No, I too thought this was a crazy situation. I know I'm a year late responding to everyone else. I bought a home in Fontana,CA a year ago and these ground gophers are the size of guinea pigs. They burrow and eat anything with roots in the ground. I was told by farmers in the area and they say to put 4-6" below ground a layer of chicken wire to keep them from digging up your yard. You bury it and then let the topsoil and lawn grow over it. Smaller the holes on the chicken wire the better. Regular chicken wire is still too large to let bigger gophers through, but the type you are talking about with mesh style chicken wire works best. I would not remove it, since that is telling you that there probably was a bad infestation in your neighborhood. They will come back and tear your yard up.

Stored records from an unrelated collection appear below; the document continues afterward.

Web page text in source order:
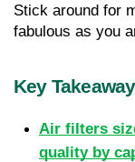
Stick around for
fabulous as you
Key
Air filters
quality by
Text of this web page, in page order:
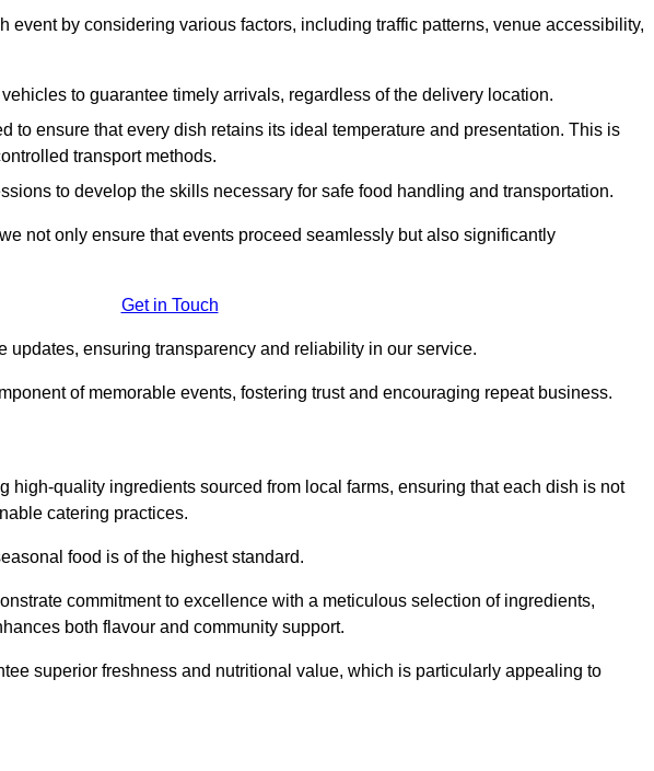
event by considering various factors, including traffic patterns, venue accessibility,
to guarantee timely arrivals, regardless of the delivery location.
to ensure that every dish retains its ideal temperature and presentation. This is
transport methods.
to develop the skills necessary for safe food handling and transportation.
not only ensure that events proceed seamlessly but also significantly
Get in Touch
updates, ensuring transparency and reliability in our service.
of memorable events, fostering trust and encouraging repeat business.
high-quality ingredients sourced from local farms, ensuring that each dish is not
catering practices.
food is of the highest standard.
commitment to excellence with a meticulous selection of ingredients,
both flavour and community support.
superior freshness and nutritional value, which is particularly appealing to
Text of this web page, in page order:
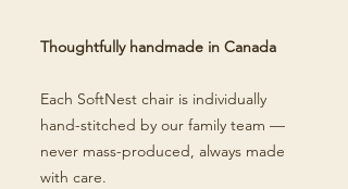
Thoughtfully handmade in Canada
Each SoftNest chair is individually
hand-stitched by our family team —
never mass-produced, always made
with care.
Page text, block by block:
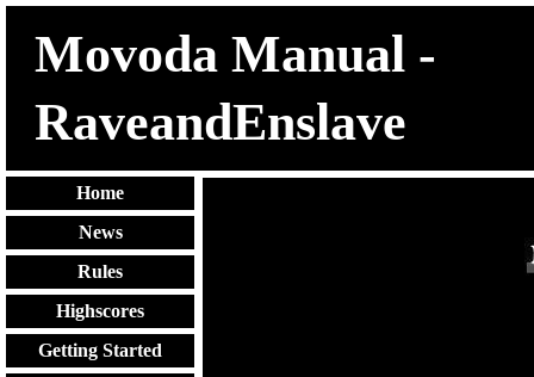
Movoda Manual -
RaveandEnslave
Home
News
Rules
Highscores
Getting Started
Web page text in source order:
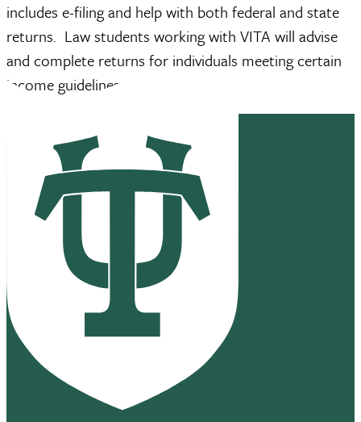
includes e-filing and help with both federal and state
returns. Law students working with VITA will advise
and complete returns for individuals meeting certain
income guidelines.
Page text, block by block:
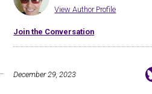
View Author Profile
Join the Conversation
December 29, 2023
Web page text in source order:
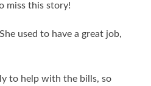
miss this story!
used to have a great job,
to help with the bills, so

  • You're right! Gophers! And yes, they did! Most of the lovingly planted bulbs that we put in after tearing through the wire were destroyed. Subsequent plantings have been encased in DIY gopher baskets, which, hilariously, are really just pieces of chicken wire buried in the ground! Which is what we started with! I am not finding it as hilarious as it should be, generally speaking. :) – 8bitartist May 14 '20 at 21:00

I have buried chicken wire under my lawn close to the back fence. This is in South West England.

We had a problem with rats burrowing under the fence and coming up near the bird feeder. They would then take seeds, peanuts and suet back down their burrow to, presumably, their nest. We tried several ways of stopping them, obviously worried that the rats might make it into the house but only one has worked.

Burying chicken wire out to a distance of 2m from the fence has stopped them. It has no effect on the grass.


I just placed poultry netting under my front yard before we laid sod. Our Giant Schnauzer and Airedale had previously dug it to pieces. It was their favorite area and they truly tore it up. They have not even attempted to dig in it since, which is miraculous. The grass and plants don't seem to do so very well, though. Wondering if it might be a high zinc problem. Not sure.